How to collect the data that will help you improve efficiency and increase profit

Proper costing of products and services helps in understanding what makes or loses money. A cost system provides product cost and operating data, to support decisions on pricing, investments, performance, divestitures, and overall strategy. It also assists in controlling costs and in forecasting the effects of decisions, such as make or buy, which are critical in managing the business.

Unfortunately, costing used in most businesses falls short. Standard approaches tend to oversimplify, to management's detriment. For example, using bad information in quoting can lead to attracting too much of the wrong kind of sales. In operations, it might mislead managers into buying suboptimal equipment, mis-motivating employees, and even cutting or overpricing profitable products.

The key is having the right data, as modern costing systems are designed to provide. The information can guide what to measure and manage in improving profits. With proper costs, profitability can be analyzed by product, order type, service, customer, customer annual sales volume, market segment, distribution channel, or along any other meaningful dimension.

Improve management information

The better, activity-based costing ("ABC") approaches model operations, ABC emphasizes cause-and-effect relationships in performing cost assignments. This means abandoning arbitrary allocations in favor of the most realistic bases possible. By identifying causes, ABC is a tool for eliminating inefficiency. While requiring more effort than standard approaches, the lion's share of the benefits of ABC can be achieved without undue burden.

ABC organizes costing around direct activities, which are those creating the products or services, and the support activities behind them. For example, direct activities and their costing rates in a motor service facility might include:

* Order processing: $30 per order.

* Disassembly: $50 per labor hour.

* Winding setup: $25 per set-up.

* Winding run: $1 per 100 turns.

* Bum-off, bake: $2 per minute, divided over oven space utilized.

* Assembly: $200 per line hour.

* Service parts overhead: 25% of part cost.

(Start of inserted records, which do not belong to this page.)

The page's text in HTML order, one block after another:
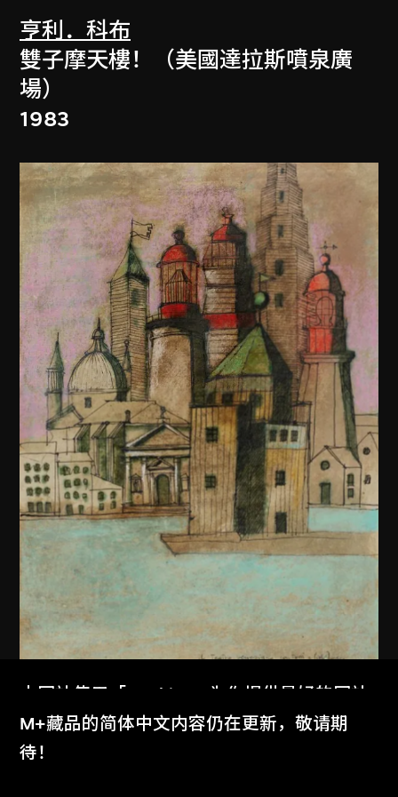
亨利．科布
雙子摩天樓！（美國達拉斯噴泉廣
場）
1983
阿爾多．羅西
本网站使用「Cookies」为你提供最好的网站
体验。
了解更多
M+藏品的简体中文内容仍在更新，敬请期
待！
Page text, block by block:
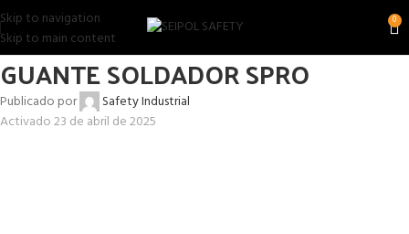
Skip to navigation
Skip to main content
0
GUANTE SOLDADOR SPRO
Publicado por
Safety Industrial
Activado 23 de abril de 2025
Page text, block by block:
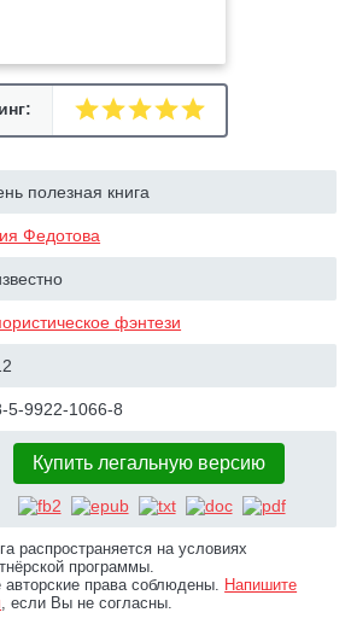
полезная книга
Федотова
фэнтези
5-9922-1066-8
Купить легальную версию
распространяется на условиях
программы.
авторские права соблюдены. Напишите
, если Вы не согласны.
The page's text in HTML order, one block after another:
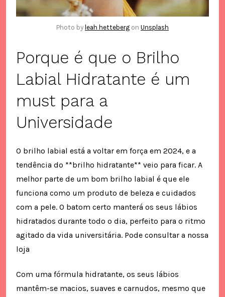
Photo by leah hettebergon Unsplash
Porque é que o Brilho
Labial Hidratante é um
must para a
Universidade
O brilho labial está a voltar em força em 2024, e a
tendência do **brilho hidratante** veio para ficar. A
melhor parte de um bom brilho labial é que ele
funciona como um produto de beleza e cuidados
com a pele. O batom certo manterá os seus lábios
hidratados durante todo o dia, perfeito para o ritmo
agitado da vida universitária. Pode consultar a nossa
loja
Com uma fórmula hidratante, os seus lábios
mantêm-se macios, suaves e carnudos, mesmo que
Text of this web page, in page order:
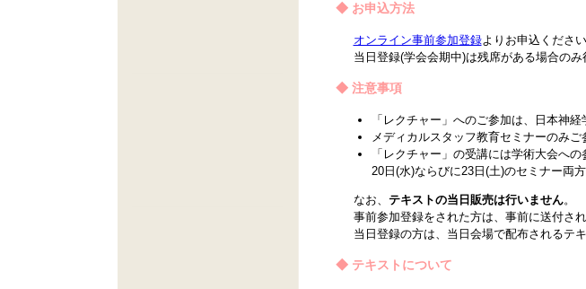
◆ お申込方法
オンライン事前参加登録よりお申込ください
当日登録(学会会期中)は残席がある場合のみ
◆ 注意事項
「レクチャー」へのご参加は、日本神
メディカルスタッフ教育セミナーのみ
「レクチャー」の受講には学術大会への
20日(水)ならびに23日(土)のセミナー両
なお、 テキストの当日販売は行いません。
事前参加登録をされた方は、事前に送付さ
当日登録の方は、当日会場で配布されるテ
◆ テキストについて

These rates are useful for quoting and pricing. An estimating form could list activities with appropriate cost rates. The sequence would include:

* Material costs, factored up by estimated scrap and carrying costs.

* Operations costs, including cost per hour or characteristic, such as cost per setup.

* Selling, general, and administrative costs, such as sales commissions and order processing.

Double checks on the rates simultaneously provide controls over spending. ABC data provide ideal focal points for controlling costs, because they are objective, meaningful, intuitive, and readily determined from observing operations. Budgeted costs can be tested periodically, relative to actual. A flexible budget compares actual costs incurred with costs absorbed, consisting of actual cost drivers at their budgeted rates. For 200 orders processed at a $30 budgeted rate per order, a $6,000 computed cost can be compared to actual order-related costs. This direct linkage with financial results assures product costing systems are valid and up to date. Likewise, month-end financial results can be predicted more reliably.

Reporting can be elaborated to capture additional details. For example, setup statistics may function as a key indicator of efficiency. In this manner, controllable costs might be highlighted, such as scrap, shrinkage, quality substitution, and volume discounts affecting raw materials; and for labor and overhead, downtime, overtime, set-up, handling, rework, underutilized skills, production problems, lack of training, carrying costs, machine utilization, and order complexity, among others.

ABC provides the best available information for decisions involving cost savings. Regarding a particular decision, an expense will either vary or remain constant. Distinguishing variable from fixed costs becomes critical. Variable costs are those that are affected by the decision in the short-term, such as materials, direct labor, benefits, outside processing, equipment operating costs, and certain indirect costs.

For example, in make-or-buy, the vendor's quote should be compared with only the variable costs of production in-house. Similarly, products to be divested are those for which variable costs exceed sales. Small or complex orders may be underpriced, causing losses.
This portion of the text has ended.